*EXERCISE AIM*. Please print, exactly, only the lines in the entries below from the line that has "Taproot (both Schnorr" through the line that has "culpas y se". Pictures don't go in.

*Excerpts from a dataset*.
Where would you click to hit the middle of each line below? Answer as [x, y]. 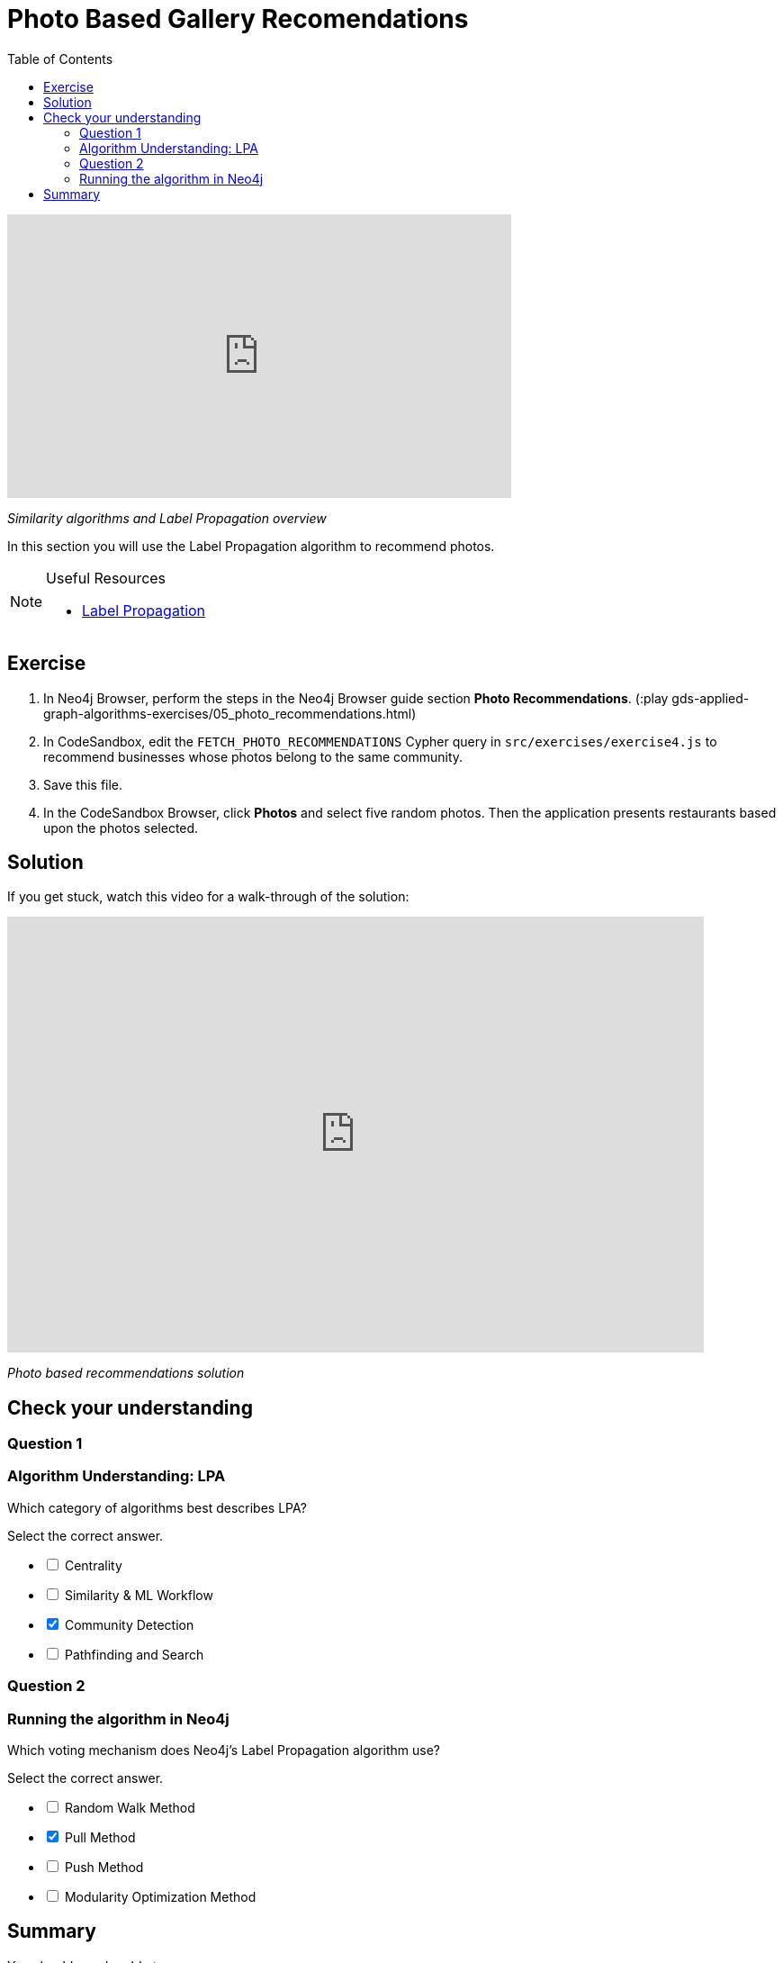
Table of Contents [60, 59]
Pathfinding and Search [134, 1654]
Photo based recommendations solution [126, 1373]
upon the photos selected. [121, 828]
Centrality [93, 1565]
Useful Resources [106, 578]
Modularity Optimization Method [160, 1896]
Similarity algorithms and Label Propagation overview [167, 518]
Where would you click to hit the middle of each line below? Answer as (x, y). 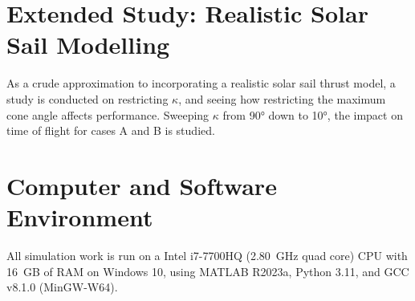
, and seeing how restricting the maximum (282, 98)
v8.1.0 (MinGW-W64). (62, 287)
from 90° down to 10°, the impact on (313, 114)
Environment (80, 217)
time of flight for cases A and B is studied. (111, 130)
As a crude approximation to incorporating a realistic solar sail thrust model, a (201, 83)
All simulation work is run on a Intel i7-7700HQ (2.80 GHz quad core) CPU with (207, 255)
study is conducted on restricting (87, 98)
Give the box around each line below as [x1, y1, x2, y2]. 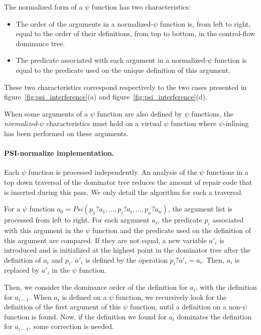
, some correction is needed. [29, 321, 114, 331]
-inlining [223, 118, 249, 129]
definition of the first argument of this [4, 301, 121, 312]
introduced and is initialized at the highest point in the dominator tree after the [4, 245, 250, 255]
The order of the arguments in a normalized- [16, 18, 154, 29]
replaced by [4, 265, 40, 275]
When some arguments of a [4, 108, 88, 119]
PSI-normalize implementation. [4, 148, 114, 158]
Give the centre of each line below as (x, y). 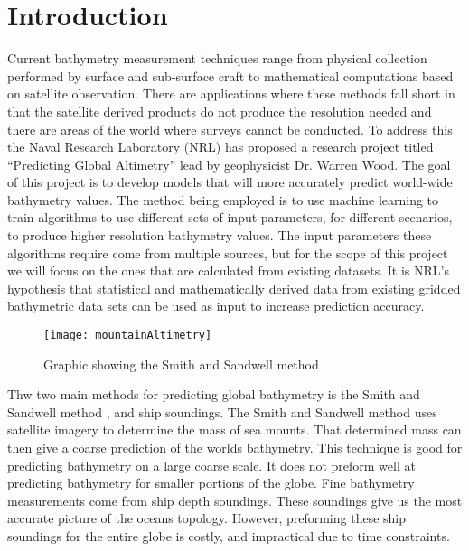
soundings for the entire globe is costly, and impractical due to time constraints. (229, 536)
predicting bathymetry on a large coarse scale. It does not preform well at (211, 465)
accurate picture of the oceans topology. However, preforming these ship (207, 518)
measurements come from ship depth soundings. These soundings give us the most (235, 500)
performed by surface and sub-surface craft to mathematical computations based (230, 75)
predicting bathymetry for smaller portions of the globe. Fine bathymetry (211, 483)
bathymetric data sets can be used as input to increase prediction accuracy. (216, 306)
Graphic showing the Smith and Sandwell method (181, 364)
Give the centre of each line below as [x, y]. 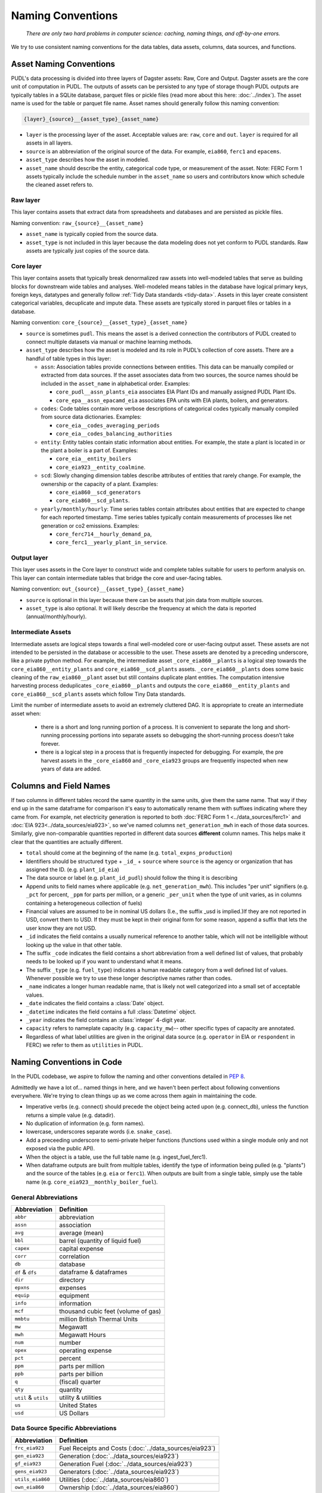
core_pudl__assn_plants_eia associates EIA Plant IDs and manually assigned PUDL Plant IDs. [176, 392]
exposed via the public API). [61, 1148]
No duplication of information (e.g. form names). [85, 1123]
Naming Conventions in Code [66, 1062]
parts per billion [81, 1374]
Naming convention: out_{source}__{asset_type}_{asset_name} [98, 589]
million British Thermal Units [98, 1319]
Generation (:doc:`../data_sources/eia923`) [119, 1456]
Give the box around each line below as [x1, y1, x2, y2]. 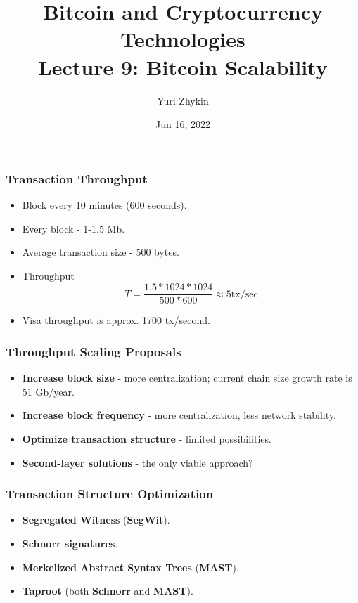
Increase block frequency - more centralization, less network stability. [22, 408, 336, 422]
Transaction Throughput [6, 169, 148, 187]
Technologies [120, 25, 245, 53]
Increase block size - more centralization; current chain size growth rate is [22, 370, 352, 385]
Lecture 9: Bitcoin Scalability [38, 52, 328, 81]
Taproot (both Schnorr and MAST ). [22, 583, 193, 598]
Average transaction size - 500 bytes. [22, 245, 179, 259]
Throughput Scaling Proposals [6, 342, 181, 360]
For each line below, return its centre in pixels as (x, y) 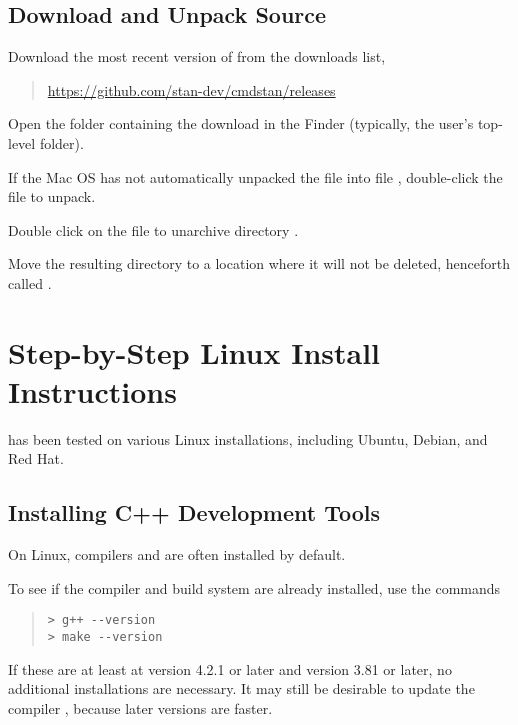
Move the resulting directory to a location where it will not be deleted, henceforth (259, 263)
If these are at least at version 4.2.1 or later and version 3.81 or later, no (230, 668)
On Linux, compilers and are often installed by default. (177, 554)
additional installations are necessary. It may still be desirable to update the (241, 688)
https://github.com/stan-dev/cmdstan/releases (191, 89)
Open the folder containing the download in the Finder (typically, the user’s (241, 123)
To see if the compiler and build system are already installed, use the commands (254, 587)
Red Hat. (36, 458)
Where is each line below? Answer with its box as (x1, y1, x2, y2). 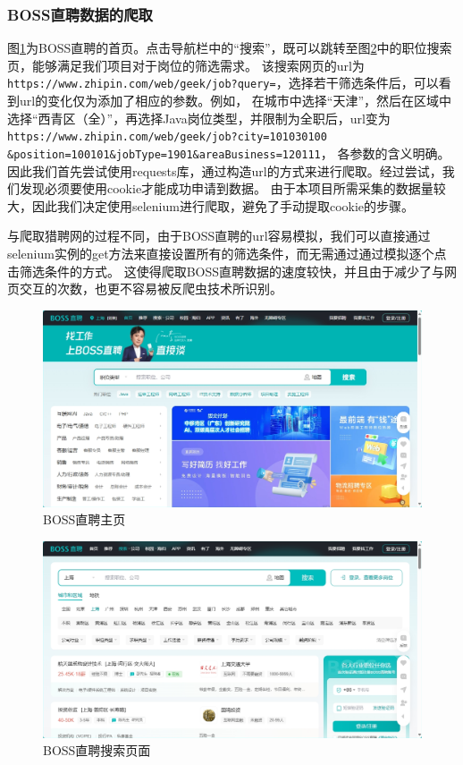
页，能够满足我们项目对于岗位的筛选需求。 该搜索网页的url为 (7, 55, 365, 74)
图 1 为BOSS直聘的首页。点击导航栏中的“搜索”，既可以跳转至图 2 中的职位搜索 (7, 38, 452, 57)
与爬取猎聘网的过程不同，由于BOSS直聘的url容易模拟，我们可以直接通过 (7, 226, 431, 245)
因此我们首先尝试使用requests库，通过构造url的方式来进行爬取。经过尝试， (7, 161, 442, 180)
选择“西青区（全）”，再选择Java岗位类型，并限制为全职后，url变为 (7, 108, 391, 127)
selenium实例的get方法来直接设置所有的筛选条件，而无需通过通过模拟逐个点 (7, 243, 447, 262)
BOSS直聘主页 (43, 510, 126, 529)
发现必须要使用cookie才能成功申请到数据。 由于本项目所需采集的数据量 (19, 179, 434, 198)
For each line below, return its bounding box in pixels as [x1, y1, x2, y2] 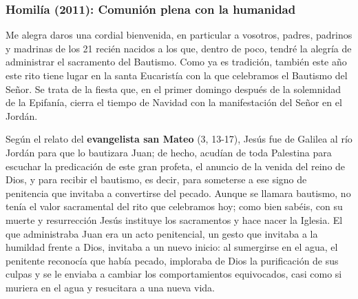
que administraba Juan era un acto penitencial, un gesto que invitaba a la [6, 226, 318, 240]
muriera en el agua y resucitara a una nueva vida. [6, 280, 215, 294]
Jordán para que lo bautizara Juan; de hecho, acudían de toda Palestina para [6, 145, 332, 159]
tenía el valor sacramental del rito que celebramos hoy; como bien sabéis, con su [6, 199, 343, 214]
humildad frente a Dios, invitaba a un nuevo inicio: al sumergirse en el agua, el [6, 240, 338, 254]
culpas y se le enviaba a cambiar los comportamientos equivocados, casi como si [6, 267, 342, 281]
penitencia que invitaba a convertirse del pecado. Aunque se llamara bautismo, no [6, 185, 351, 200]
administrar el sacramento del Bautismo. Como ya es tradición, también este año [6, 54, 347, 69]
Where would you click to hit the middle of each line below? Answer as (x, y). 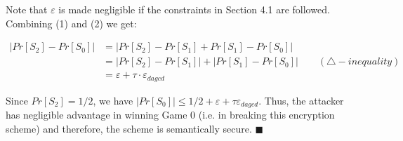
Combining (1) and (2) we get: (71, 23)
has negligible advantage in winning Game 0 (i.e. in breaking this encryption (170, 115)
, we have (113, 100)
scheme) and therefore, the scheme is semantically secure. (129, 128)
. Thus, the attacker (301, 100)
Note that (27, 9)
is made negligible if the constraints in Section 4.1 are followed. (194, 9)

*SOLUTION TO THE PROBLEM*.
Taproot (both Schnorr and MAST ). [22, 583, 193, 598]
Average transaction size - 500 bytes. [22, 245, 179, 259]
Throughput Scaling Proposals [6, 342, 181, 360]
For each line below, return its centre in pixels as (x, y) 
Move the resulting directory to a location where it will not be deleted, henceforth (259, 263)
If these are at least at version 4.2.1 or later and version 3.81 or later, no (230, 668)
On Linux, compilers and are often installed by default. (177, 554)
additional installations are necessary. It may still be desirable to update the (241, 688)
https://github.com/stan-dev/cmdstan/releases (191, 89)
Open the folder containing the download in the Finder (typically, the user’s (241, 123)
To see if the compiler and build system are already installed, use the commands (254, 587)
Red Hat. (36, 458)
Where is each line below? Answer with its box as (x1, y1, x2, y2). 
页，能够满足我们项目对于岗位的筛选需求。 该搜索网页的url为 (7, 55, 365, 74)
图 1 为BOSS直聘的首页。点击导航栏中的“搜索”，既可以跳转至图 2 中的职位搜索 (7, 38, 452, 57)
与爬取猎聘网的过程不同，由于BOSS直聘的url容易模拟，我们可以直接通过 (7, 226, 431, 245)
因此我们首先尝试使用requests库，通过构造url的方式来进行爬取。经过尝试， (7, 161, 442, 180)
选择“西青区（全）”，再选择Java岗位类型，并限制为全职后，url变为 (7, 108, 391, 127)
selenium实例的get方法来直接设置所有的筛选条件，而无需通过通过模拟逐个点 (7, 243, 447, 262)
BOSS直聘主页 (43, 510, 126, 529)
发现必须要使用cookie才能成功申请到数据。 由于本项目所需采集的数据量 (19, 179, 434, 198)
For each line below, return its bounding box in pixels as [x1, y1, x2, y2] 
que administraba Juan era un acto penitencial, un gesto que invitaba a la [6, 226, 318, 240]
muriera en el agua y resucitara a una nueva vida. [6, 280, 215, 294]
Jordán para que lo bautizara Juan; de hecho, acudían de toda Palestina para [6, 145, 332, 159]
tenía el valor sacramental del rito que celebramos hoy; como bien sabéis, con su [6, 199, 343, 214]
humildad frente a Dios, invitaba a un nuevo inicio: al sumergirse en el agua, el [6, 240, 338, 254]
culpas y se le enviaba a cambiar los comportamientos equivocados, casi como si [6, 267, 342, 281]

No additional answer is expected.